Data excerpts
☆ ☆ ☆ ☆ ☆ ☆ ☆

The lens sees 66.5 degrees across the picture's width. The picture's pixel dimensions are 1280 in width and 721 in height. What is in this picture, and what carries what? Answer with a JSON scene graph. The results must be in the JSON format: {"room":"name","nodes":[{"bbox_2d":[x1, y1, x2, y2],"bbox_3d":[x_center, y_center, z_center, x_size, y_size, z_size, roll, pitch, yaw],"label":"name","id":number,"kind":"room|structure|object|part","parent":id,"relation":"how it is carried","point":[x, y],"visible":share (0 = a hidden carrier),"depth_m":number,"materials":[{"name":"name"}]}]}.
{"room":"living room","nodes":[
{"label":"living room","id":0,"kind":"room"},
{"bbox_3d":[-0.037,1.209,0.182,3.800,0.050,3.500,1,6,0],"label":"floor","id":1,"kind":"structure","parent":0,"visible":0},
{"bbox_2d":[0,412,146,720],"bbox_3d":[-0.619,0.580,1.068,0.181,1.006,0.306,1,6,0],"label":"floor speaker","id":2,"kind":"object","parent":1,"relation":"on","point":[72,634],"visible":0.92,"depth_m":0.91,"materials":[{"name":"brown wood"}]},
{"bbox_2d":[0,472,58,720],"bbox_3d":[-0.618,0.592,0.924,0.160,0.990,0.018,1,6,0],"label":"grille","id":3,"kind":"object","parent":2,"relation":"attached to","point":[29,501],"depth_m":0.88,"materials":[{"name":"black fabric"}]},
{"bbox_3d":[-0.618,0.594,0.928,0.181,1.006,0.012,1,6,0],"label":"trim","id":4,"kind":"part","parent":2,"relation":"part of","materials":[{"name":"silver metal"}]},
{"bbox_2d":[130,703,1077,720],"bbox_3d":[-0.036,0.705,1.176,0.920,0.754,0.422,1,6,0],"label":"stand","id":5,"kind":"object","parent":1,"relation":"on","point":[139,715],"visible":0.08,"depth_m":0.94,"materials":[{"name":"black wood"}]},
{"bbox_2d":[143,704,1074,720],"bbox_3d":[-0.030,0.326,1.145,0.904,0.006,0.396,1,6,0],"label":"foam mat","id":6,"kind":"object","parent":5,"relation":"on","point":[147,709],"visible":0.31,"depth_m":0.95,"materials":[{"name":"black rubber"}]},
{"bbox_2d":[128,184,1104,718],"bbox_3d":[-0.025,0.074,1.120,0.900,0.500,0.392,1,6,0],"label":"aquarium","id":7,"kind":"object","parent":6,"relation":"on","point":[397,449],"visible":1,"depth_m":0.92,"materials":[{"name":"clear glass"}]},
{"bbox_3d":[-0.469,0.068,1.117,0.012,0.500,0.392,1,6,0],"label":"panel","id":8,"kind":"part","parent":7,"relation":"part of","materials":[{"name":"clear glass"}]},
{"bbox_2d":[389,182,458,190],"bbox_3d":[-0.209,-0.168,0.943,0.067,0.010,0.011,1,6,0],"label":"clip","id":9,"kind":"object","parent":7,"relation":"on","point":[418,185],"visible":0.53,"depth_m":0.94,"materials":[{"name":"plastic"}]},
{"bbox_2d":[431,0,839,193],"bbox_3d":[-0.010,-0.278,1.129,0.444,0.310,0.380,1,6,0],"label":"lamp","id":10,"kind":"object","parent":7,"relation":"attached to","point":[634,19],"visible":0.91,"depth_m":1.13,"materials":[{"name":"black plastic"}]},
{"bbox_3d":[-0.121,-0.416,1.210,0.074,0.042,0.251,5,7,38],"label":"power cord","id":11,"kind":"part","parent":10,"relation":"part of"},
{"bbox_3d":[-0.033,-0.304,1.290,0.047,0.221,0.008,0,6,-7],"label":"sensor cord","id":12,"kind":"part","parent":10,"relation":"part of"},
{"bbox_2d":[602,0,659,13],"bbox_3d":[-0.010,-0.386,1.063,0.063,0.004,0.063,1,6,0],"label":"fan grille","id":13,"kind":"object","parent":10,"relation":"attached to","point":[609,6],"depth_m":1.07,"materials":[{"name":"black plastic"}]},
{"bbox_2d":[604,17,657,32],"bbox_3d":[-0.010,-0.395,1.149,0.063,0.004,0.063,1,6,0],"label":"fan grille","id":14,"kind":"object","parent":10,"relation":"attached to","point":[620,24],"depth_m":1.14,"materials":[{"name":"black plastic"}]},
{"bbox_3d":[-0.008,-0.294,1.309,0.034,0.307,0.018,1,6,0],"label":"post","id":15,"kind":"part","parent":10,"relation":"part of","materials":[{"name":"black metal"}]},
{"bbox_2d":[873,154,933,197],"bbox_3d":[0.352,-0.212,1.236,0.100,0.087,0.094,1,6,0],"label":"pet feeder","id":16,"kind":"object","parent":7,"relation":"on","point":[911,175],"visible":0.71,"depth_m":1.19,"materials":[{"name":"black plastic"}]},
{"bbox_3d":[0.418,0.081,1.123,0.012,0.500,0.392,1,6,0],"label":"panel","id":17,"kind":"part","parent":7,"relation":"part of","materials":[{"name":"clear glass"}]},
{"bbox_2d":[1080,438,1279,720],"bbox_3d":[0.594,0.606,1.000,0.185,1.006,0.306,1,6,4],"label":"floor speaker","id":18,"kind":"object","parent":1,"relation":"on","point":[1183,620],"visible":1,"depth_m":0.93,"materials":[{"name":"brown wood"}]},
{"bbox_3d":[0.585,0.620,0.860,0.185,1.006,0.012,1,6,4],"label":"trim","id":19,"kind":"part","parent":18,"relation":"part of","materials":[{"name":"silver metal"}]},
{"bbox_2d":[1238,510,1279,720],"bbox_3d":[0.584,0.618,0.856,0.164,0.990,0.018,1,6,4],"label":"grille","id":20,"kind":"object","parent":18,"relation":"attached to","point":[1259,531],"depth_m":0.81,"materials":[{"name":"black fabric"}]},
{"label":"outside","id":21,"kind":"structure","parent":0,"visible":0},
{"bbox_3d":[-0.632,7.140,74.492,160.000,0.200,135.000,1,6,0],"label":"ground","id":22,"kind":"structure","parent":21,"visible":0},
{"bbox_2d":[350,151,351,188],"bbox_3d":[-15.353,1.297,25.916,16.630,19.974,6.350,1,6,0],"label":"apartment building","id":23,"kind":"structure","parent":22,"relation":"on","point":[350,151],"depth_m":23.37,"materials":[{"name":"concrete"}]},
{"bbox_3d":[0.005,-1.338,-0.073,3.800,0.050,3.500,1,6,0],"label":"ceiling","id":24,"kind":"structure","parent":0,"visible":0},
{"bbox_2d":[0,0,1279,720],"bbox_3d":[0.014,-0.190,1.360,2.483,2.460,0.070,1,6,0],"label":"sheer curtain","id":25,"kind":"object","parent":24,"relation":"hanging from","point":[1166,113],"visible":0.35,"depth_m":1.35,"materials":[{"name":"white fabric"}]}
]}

☆ ☆ ☆ ☆ ☆ ☆ ☆

### Exercise directions
The answer should be the complete set of records, printed exactly.

### Exercise answer
The lens sees 66.5 degrees across the picture's width. The picture's pixel dimensions are 1280 in width and 721 in height. What is in this picture, and what carries what? Answer with a JSON scene graph. The results must be in the JSON format: {"room":"name","nodes":[{"bbox_2d":[x1, y1, x2, y2],"bbox_3d":[x_center, y_center, z_center, x_size, y_size, z_size, roll, pitch, yaw],"label":"name","id":number,"kind":"room|structure|object|part","parent":id,"relation":"how it is carried","point":[x, y],"visible":share (0 = a hidden carrier),"depth_m":number,"materials":[{"name":"name"}]}]}.
{"room":"living room","nodes":[
{"label":"living room","id":0,"kind":"room"},
{"bbox_3d":[-0.037,1.209,0.182,3.800,0.050,3.500,1,6,0],"label":"floor","id":1,"kind":"structure","parent":0,"visible":0},
{"bbox_2d":[0,412,146,720],"bbox_3d":[-0.619,0.580,1.068,0.181,1.006,0.306,1,6,0],"label":"floor speaker","id":2,"kind":"object","parent":1,"relation":"on","point":[72,634],"visible":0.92,"depth_m":0.91,"materials":[{"name":"brown wood"}]},
{"bbox_2d":[0,472,58,720],"bbox_3d":[-0.618,0.592,0.924,0.160,0.990,0.018,1,6,0],"label":"grille","id":3,"kind":"object","parent":2,"relation":"attached to","point":[29,501],"depth_m":0.88,"materials":[{"name":"black fabric"}]},
{"bbox_3d":[-0.618,0.594,0.928,0.181,1.006,0.012,1,6,0],"label":"trim","id":4,"kind":"part","parent":2,"relation":"part of","materials":[{"name":"silver metal"}]},
{"bbox_2d":[130,703,1077,720],"bbox_3d":[-0.036,0.705,1.176,0.920,0.754,0.422,1,6,0],"label":"stand","id":5,"kind":"object","parent":1,"relation":"on","point":[139,715],"visible":0.08,"depth_m":0.94,"materials":[{"name":"black wood"}]},
{"bbox_2d":[143,704,1074,720],"bbox_3d":[-0.030,0.326,1.145,0.904,0.006,0.396,1,6,0],"label":"foam mat","id":6,"kind":"object","parent":5,"relation":"on","point":[147,709],"visible":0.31,"depth_m":0.95,"materials":[{"name":"black rubber"}]},
{"bbox_2d":[128,184,1104,718],"bbox_3d":[-0.025,0.074,1.120,0.900,0.500,0.392,1,6,0],"label":"aquarium","id":7,"kind":"object","parent":6,"relation":"on","point":[397,449],"visible":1,"depth_m":0.92,"materials":[{"name":"clear glass"}]},
{"bbox_3d":[-0.469,0.068,1.117,0.012,0.500,0.392,1,6,0],"label":"panel","id":8,"kind":"part","parent":7,"relation":"part of","materials":[{"name":"clear glass"}]},
{"bbox_2d":[389,182,458,190],"bbox_3d":[-0.209,-0.168,0.943,0.067,0.010,0.011,1,6,0],"label":"clip","id":9,"kind":"object","parent":7,"relation":"on","point":[418,185],"visible":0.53,"depth_m":0.94,"materials":[{"name":"plastic"}]},
{"bbox_2d":[431,0,839,193],"bbox_3d":[-0.010,-0.278,1.129,0.444,0.310,0.380,1,6,0],"label":"lamp","id":10,"kind":"object","parent":7,"relation":"attached to","point":[634,19],"visible":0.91,"depth_m":1.13,"materials":[{"name":"black plastic"}]},
{"bbox_3d":[-0.121,-0.416,1.210,0.074,0.042,0.251,5,7,38],"label":"power cord","id":11,"kind":"part","parent":10,"relation":"part of"},
{"bbox_3d":[-0.033,-0.304,1.290,0.047,0.221,0.008,0,6,-7],"label":"sensor cord","id":12,"kind":"part","parent":10,"relation":"part of"},
{"bbox_2d":[602,0,659,13],"bbox_3d":[-0.010,-0.386,1.063,0.063,0.004,0.063,1,6,0],"label":"fan grille","id":13,"kind":"object","parent":10,"relation":"attached to","point":[609,6],"depth_m":1.07,"materials":[{"name":"black plastic"}]},
{"bbox_2d":[604,17,657,32],"bbox_3d":[-0.010,-0.395,1.149,0.063,0.004,0.063,1,6,0],"label":"fan grille","id":14,"kind":"object","parent":10,"relation":"attached to","point":[620,24],"depth_m":1.14,"materials":[{"name":"black plastic"}]},
{"bbox_3d":[-0.008,-0.294,1.309,0.034,0.307,0.018,1,6,0],"label":"post","id":15,"kind":"part","parent":10,"relation":"part of","materials":[{"name":"black metal"}]},
{"bbox_2d":[873,154,933,197],"bbox_3d":[0.352,-0.212,1.236,0.100,0.087,0.094,1,6,0],"label":"pet feeder","id":16,"kind":"object","parent":7,"relation":"on","point":[911,175],"visible":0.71,"depth_m":1.19,"materials":[{"name":"black plastic"}]},
{"bbox_3d":[0.418,0.081,1.123,0.012,0.500,0.392,1,6,0],"label":"panel","id":17,"kind":"part","parent":7,"relation":"part of","materials":[{"name":"clear glass"}]},
{"bbox_2d":[1080,438,1279,720],"bbox_3d":[0.594,0.606,1.000,0.185,1.006,0.306,1,6,4],"label":"floor speaker","id":18,"kind":"object","parent":1,"relation":"on","point":[1183,620],"visible":1,"depth_m":0.93,"materials":[{"name":"brown wood"}]},
{"bbox_3d":[0.585,0.620,0.860,0.185,1.006,0.012,1,6,4],"label":"trim","id":19,"kind":"part","parent":18,"relation":"part of","materials":[{"name":"silver metal"}]},
{"bbox_2d":[1238,510,1279,720],"bbox_3d":[0.584,0.618,0.856,0.164,0.990,0.018,1,6,4],"label":"grille","id":20,"kind":"object","parent":18,"relation":"attached to","point":[1259,531],"depth_m":0.81,"materials":[{"name":"black fabric"}]},
{"label":"outside","id":21,"kind":"structure","parent":0,"visible":0},
{"bbox_3d":[-0.632,7.140,74.492,160.000,0.200,135.000,1,6,0],"label":"ground","id":22,"kind":"structure","parent":21,"visible":0},
{"bbox_2d":[350,151,351,188],"bbox_3d":[-15.353,1.297,25.916,16.630,19.974,6.350,1,6,0],"label":"apartment building","id":23,"kind":"structure","parent":22,"relation":"on","point":[350,151],"depth_m":23.37,"materials":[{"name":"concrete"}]},
{"bbox_3d":[0.005,-1.338,-0.073,3.800,0.050,3.500,1,6,0],"label":"ceiling","id":24,"kind":"structure","parent":0,"visible":0},
{"bbox_2d":[0,0,1279,720],"bbox_3d":[0.014,-0.190,1.360,2.483,2.460,0.070,1,6,0],"label":"sheer curtain","id":25,"kind":"object","parent":24,"relation":"hanging from","point":[1166,113],"visible":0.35,"depth_m":1.35,"materials":[{"name":"white fabric"}]}
]}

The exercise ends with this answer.